Walton Sara, Fenyi Alexis, Tittle Tyler, Sidransky Ellen, Pal Gian, Choi Solji, Melki Ronald, Killinger Bryan A, Kordower Jeffrey H
ASU-Banner Neurodegenerative Disease Research Center and School of Life Sciences, Arizona State University, Tempe, AZ, USA.
Institut Francois Jacob (MIRCen), CEA and Laboratory of Neurodegenerative Diseases, CNRS, Fontenay-Aux-Roses Cedex, France.
bioRxiv. 2023 Aug 25:2023.08.24.554646. doi: 10.1101/2023.08.24.554646.
Parkinson's disease (PD) is a neurodegenerative disease characterized by progressive motor symptoms and alpha-synuclein (αsyn) aggregation in the nervous system. For unclear reasons, PD patients with certain GBA mutations (GBA-PD) have a more aggressive clinical progression. Two testable hypotheses that can potentially account for this phenomenon are that mutations promote αsyn spread or drive the generation of highly pathogenic αsyn polymorphs (i.e., strains). We tested these hypotheses by treating homozygous D409V knockin (KI) mice with human α-syn-preformed fibrils (PFFs) and treating wild-type mice (WT) with several αsyn-PFF polymorphs amplified from brain autopsy samples collected from patients with idiopathic PD and GBA-PD patients with either homozygous or heterozygous mutations. Robust phosphorylated-αsyn (PSER129) positive pathology was observed at the injection site (i.e., the olfactory bulb granular layer) and throughout the brain six months following PFF injection. The PFF seeding efficiency and degree of spread were similar regardless of the mouse genotype or PFF polymorphs.
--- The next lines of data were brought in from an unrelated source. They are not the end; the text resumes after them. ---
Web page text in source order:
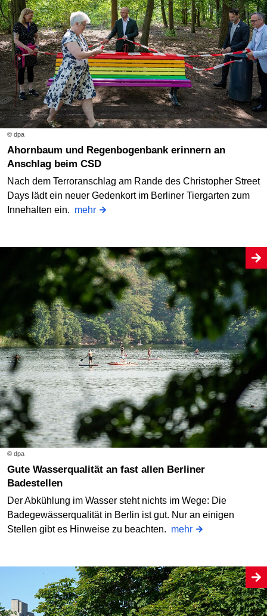
© dpa
Ahornbaum und Regenbogenbank erinnern an
Anschlag beim CSD
Nach dem Terroranschlag am Rande des Christopher Street
Days lädt ein neuer Gedenkort im Berliner Tiergarten zum
Innehalten ein. mehr
© dpa
Gute Wasserqualität an fast allen Berliner
Badestellen
Der Abkühlung im Wasser steht nichts im Wege: Die
Badegewässerqualität in Berlin ist gut. Nur an einigen
Stellen gibt es Hinweise zu beachten. mehr
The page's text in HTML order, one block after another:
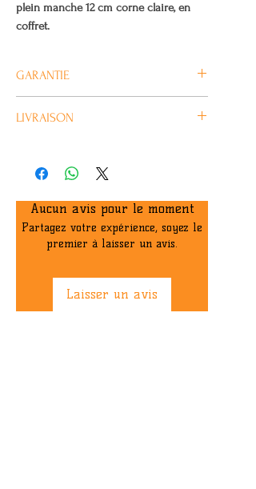
plein manche 12 cm corne claire, en
coffret.
GARANTIE
DOZORME sont garantis 2 ans.
LIVRAISON
ouvrés.
Aucun avis pour le moment
Partagez votre expérience, soyez le
premier à laisser un avis.
Laisser un avis
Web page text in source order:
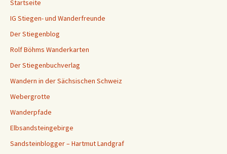
Startseite
IG Stiegen- und Wanderfreunde
Der Stiegenblog
Rolf Böhms Wanderkarten
Der Stiegenbuchverlag
Wandern in der Sächsischen Schweiz
Webergrotte
Wanderpfade
Elbsandsteingebirge
Sandsteinblogger – Hartmut Landgraf
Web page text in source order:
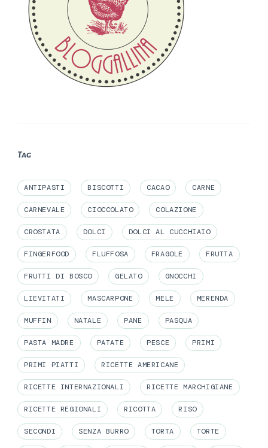
Tag
ANTIPASTI BISCOTTI CACAO CARNE
CARNEVALE CIOCCOLATO COLAZIONE
CROSTATA DOLCI DOLCI AL CUCCHIAIO
FINGERFOOD FLUFFOSA FRAGOLE FRUTTA
FRUTTI DI BOSCO GELATO GNOCCHI
LIEVITATI MASCARPONE MELE MERENDA
MUFFIN NATALE PANE PASQUA
PASTA MADRE PATATE PESCE PRIMI
PRIMI PIATTI RICETTE AMERICANE
RICETTE INTERNAZIONALI RICETTE MARCHIGIANE
RICETTE REGIONALI RICOTTA RISO
SECONDI SENZA BURRO TORTA TORTE
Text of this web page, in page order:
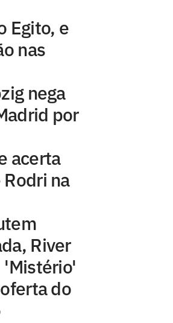
Egito, e
nas
nega
por
acerta
na
River
'Mistério'
do
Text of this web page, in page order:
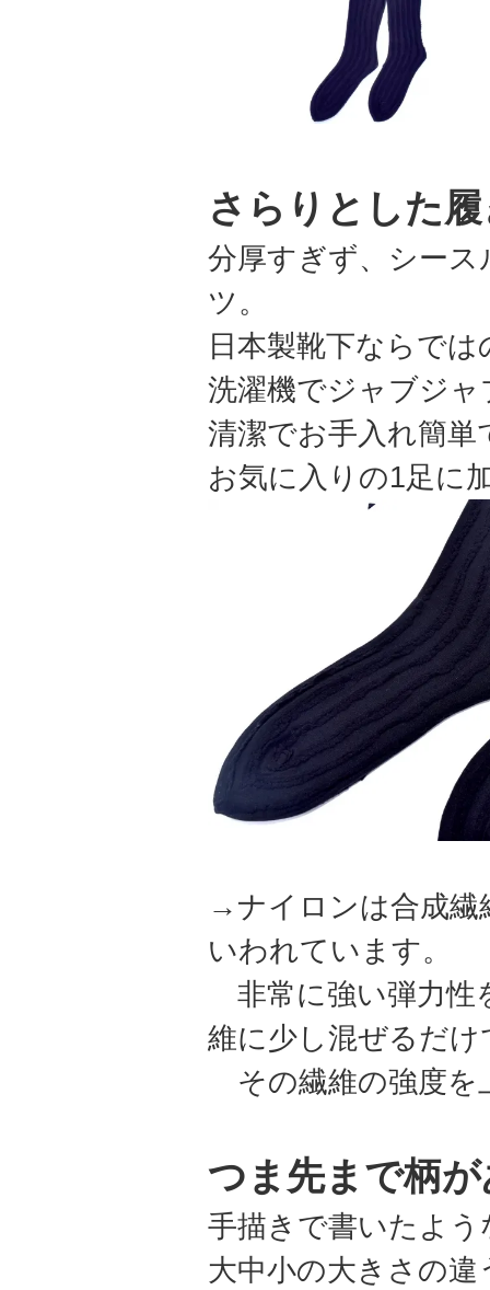
さらりとした
分厚すぎず、シー
ツ。
日本製靴下ならで
洗濯機でジャブジャ
清潔でお手入れ簡単
お気に入りの1足に
→ナイロンは合成繊
いわれています。
非常に強い弾力性
維に少し混ぜるだけ
その繊維の強度を
つま先まで柄
手描きで書いたよ
大中小の大きさの
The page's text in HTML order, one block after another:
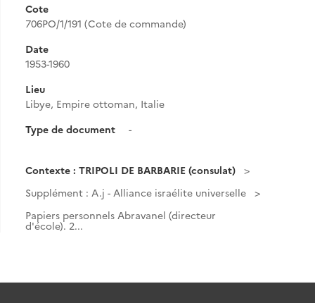
Cote
706PO/1/191 (Cote de commande)
Date
1953-1960
Lieu
Libye, Empire ottoman, Italie
Type de document
-
Contexte : TRIPOLI DE BARBARIE (consulat)
Supplément : A.j - Alliance israélite universelle
Papiers personnels Abravanel (directeur
d'école). 2...
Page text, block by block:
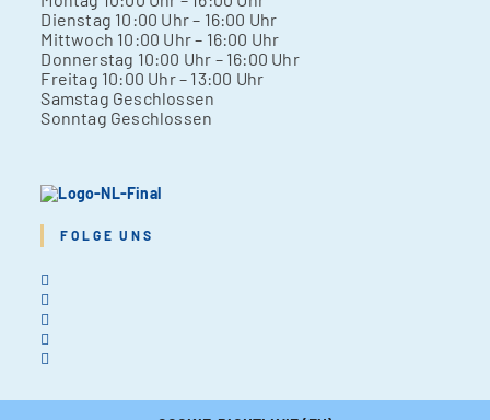
Diens­tag 10:00 Uhr – 16:00 Uhr
Mitt­woch 10:00 Uhr – 16:00 Uhr
Don­ners­tag 10:00 Uhr – 16:00 Uhr
Frei­tag 10:00 Uhr – 13:00 Uhr
Sams­tag Geschlos­sen
Sonn­tag Geschlos­sen
FOLGE UNS
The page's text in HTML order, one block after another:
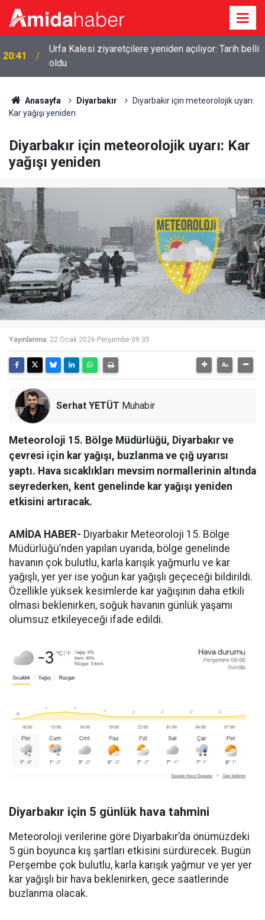
20:41
Urfa Kalesi ziyaretçilere yeniden açılıyor: Tarih belli
oldu
Anasayfa Diyarbakır
Diyarbakır için meteorolojik uyarı:
Kar yağışı yeniden
Diyarbakır için meteorolojik uyarı: Kar
yağışı yeniden
Yayınlanma: 22 Ocak 2026 Perşembe 09:35
Serhat YETÜT Muhabir
Meteoroloji 15. Bölge Müdürlüğü, Diyarbakır ve
çevresi için kar yağışı, buzlanma ve çığ uyarısı
yaptı. Hava sıcaklıkları mevsim normallerinin altında
seyrederken, kent genelinde kar yağışı yeniden
etkisini artıracak.
AMİDA HABER- Diyarbakır Meteoroloji 15. Bölge
Müdürlüğü’nden yapılan uyarıda, bölge genelinde
havanın çok bulutlu, karla karışık yağmurlu ve kar
yağışlı, yer yer ise yoğun kar yağışlı geçeceği bildirildi.
Özellikle yüksek kesimlerde kar yağışının daha etkili
olması beklenirken, soğuk havanın günlük yaşamı
olumsuz etkileyeceği ifade edildi.
Diyarbakır için 5 günlük hava tahmini
Meteoroloji verilerine göre Diyarbakır’da önümüzdeki
5 gün boyunca kış şartları etkisini sürdürecek. Bugün
Perşembe çok bulutlu, karla karışık yağmur ve yer yer
kar yağışlı bir hava beklenirken, gece saatlerinde
buzlanma olacak.

We found that PFFs amplified from the human brain, regardless of patient genotype, were generally more effective seeders than wholly synthetic PFFs (i.e., non-amplified); however, PFF concentration differed between these two studies, and this might also account for the observed differences. To investigate whether the molecular composition of pathology differed between different seeding conditions, we permed Biotinylation by Antibody Recognition on PSER129 (BAR-PSER129). We found that for BAR-PSER129, the endogenous PSER129 pool dominated identified interactions, and thus, very few potential interactions were explicitly identified for seeded pathology. However, we found Dctn2 interaction was shared across all PFF conditions, and Nckap1 and Ap3b2 were unique to PFFs amplified from GBA-PD brains of heterozygous mutation carriers. In conclusion, both the genotype and αsyn strain had little effect on overall seeding efficacy and global PSER129-interactions.
帕金森病(PD)是一种神经退行性疾病,其特征为进行性运动症状以及神经系统中α-突触核蛋白(αsyn)聚集。由于不明原因,某些携带GBA突变的帕金森病患者(GBA-PD)临床进展更为迅速。有两个可验证的假说来解释这一现象,即突变促进αsyn传播或驱动高致病性αsyn多聚体(即毒株)的产生。我们通过用人α-突触核蛋白预形成纤维(PFFs)处理纯合D409V基因敲入(KI)小鼠,并用从散发性帕金森病患者和携带纯合或杂合突变的GBA-PD患者脑尸检样本中扩增的几种αsyn-PFF多聚体处理野生型小鼠(WT)来验证这些假说。在PFF注射后六个月,在注射部位(即嗅球颗粒层)及全脑均观察到强烈的磷酸化α-突触核蛋白(PSER129)阳性病理改变。无论小鼠基因型或PFF多聚体如何,PFF的接种效率和传播程度相似。我们发现,从人脑中扩增的PFF,无论患者基因型如何,通常比完全合成的PFF(即未扩增的)更有效地作为种子;然而,这两项研究中PFF的浓度不同,这也可能解释了观察到的差异。为了研究不同接种条件下病理的分子组成是否不同,我们通过对PSER129进行抗体识别的生物素化(BAR-PSER129)来进行研究。我们发现,对于BAR-PSER129,内源性PSER129库主导了已识别的相互作用,因此,对于接种的病理,明确识别出的潜在相互作用很少。然而,我们发现Dctn2相互作用在所有PFF条件下均存在,而Nckap1和Ap3b2是从杂合突变携带者的GBA-PD脑中扩增的PFF所特有的。总之,基因型和αsyn毒株对总体接种效率和整体PSER129相互作用影响很小。